By Adam Brumm and Maxime Aubert, Griffith University and Pindi Setiawan, Bandung Technology Institute
Cave paintings in the remote mountains of Borneo have been dated for at least 40,000 years, long before what was thought, according to a study published in Nature Last week.
These works include a painting of what appears to be a local species of wild cattle, which makes it the oldest example of the world of figurative art, that is, an image that looks like what it intends to represent.
This discovery adds to the assembly view that the earliest rock art traditions have not arisen in Europe, the time it was being raised.
Remote rock art
In the 1990s, Indonesian and French archeologists walked into the remote mountains of the interior of eastern Kalimantan, an Indonesian province of Borneo.
In the limestone caves located at the top of the peak of densely sketched peaks, the team discovered a wide variety of prehistoric works, including thousands of manual stencils (negative contours of human hands) and rarer animal paintings.
Surprisingly, apart from the paintings themselves, the team found little other evidence for human occupation in the caves. It seemed that people had made dangerous and long climbs to these chains of chains, especially to create art.
The team proposed that prehistoric works could be divided into at least two phases chronologically different from artistic production.
The first phase is characterized by stencils by hand and large figurative paintings of reddish-orange animals.
Hand styles also characterize the later phase, but these patterns (and associated images) tend to be dark purple ("blackberry"). During this phase, artists also painted designs such as tattoos on the wrists, palms and fingers of some styles, in some cases, hand stencils were intertwined with motifs similar to branches or vines.
Finally, the artists began to portray human figures in their art (see image above).
This surprising discovery raised many questions. What years had the art of the cave? Who created and why?
In the early 2000s the French-Indonesian team dated part of a cave rug formation that grew on top of a hand stencil.
The quality of the sample they dated was not ideal, but their results involved an age of at least 10,000 years for the underlying work.
New dates for ancient art
They now believe that Borneo's works of art are much older than previously thought, according to investigations conducted with colleagues from the National Center for Archaeological Research (ARKENAS) in Jakarta and other Indonesian scientists.
In our article, we inform the dates of the uranium series obtained from calcium carbonate samples collected in association with the rock art of six East Kalimantan sites. This provides the first reliable estimates for the approximate time of rock art production.
The oldest image of rock art is a large reddish orange paint of an animal, similar to the wild banteng that is still found in the forests of Borneo. It has a minimum age of 40,000 years.
To the extent that we can verify that they are the first figurative works dated from the Earth.
The staggered red-eye artwork was similar in age, suggesting that the first rock art style appeared between 52,000 and 40,000 years ago.
Older mulberry paints, including decorated hand stencils, date back approximately 21,000-20,000 years ago. A human mulberry figure has been created for at least 13,600 years.
Our dating implies that there was an important change about 20,000 years ago within the cave culture of Borneo art.
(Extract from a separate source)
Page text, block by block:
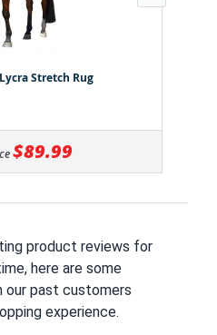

It was during the Last Glacial Maximum (LGM), a time when the ice sheets were in its greatest extent and the ice age was the most extreme.
Maybe life in this tough world stimulates new forms of cultural innovation.
Or perhaps the mountains of eastern Kalimantan have become a refuge for people fleeing the environmental changes generated by the LGM, increasing the size of the population and instigating the social pressures that have provoked new forms of intergroup communication, including art.
In 2014 we revealed that a similar rock art appeared in the caves of Maros de Sulawesi around 40,000 years ago.
Sulawesi is adjacent to Borneo and has never been connected to the Eurasian continent. This great island is a vital step between Asia and Australia.
Our latest discovery suggests that rock art extends from Borneo to Sulawesi and other new worlds beyond Eurasia, perhaps arriving with the first people to colonize Australia.
Two areas of Palaeolithic artistic innovation
The geo-ice region of France and Spain has been seen as the global center for cave development due to impressive animal paintings known in this area.
But while Borneo was the third largest island in the world, most of the ice age was connected by low sea levels to the vast continental region of Eurasia. Borneo and Europe were opposite extremities of this land mass.
Therefore, it now seems that two provinces of precocious rock art existed in a similar time in the remote corners of Paleolithic Eurasia: one in Indonesia and one in Europe.
A recent study suggests that the Neanderthals were doing rock art in Spain 65,000 years ago, but there are good reasons to question this statement.
Of course, it is possible that the first modern human rock arose in Africa and was introduced in Eurasia by subsequent migrations of our species.
Alternatively, Indonesia and Europe can be separate areas of innovation where rock art on ice has emerged independently; If so, it is possible that early cave paintings can be found in Southeast Asia more than in Europe.
Adhi Agus Oktaviana, a researcher in archeology and rock art of ARKENAS, contributed to this article.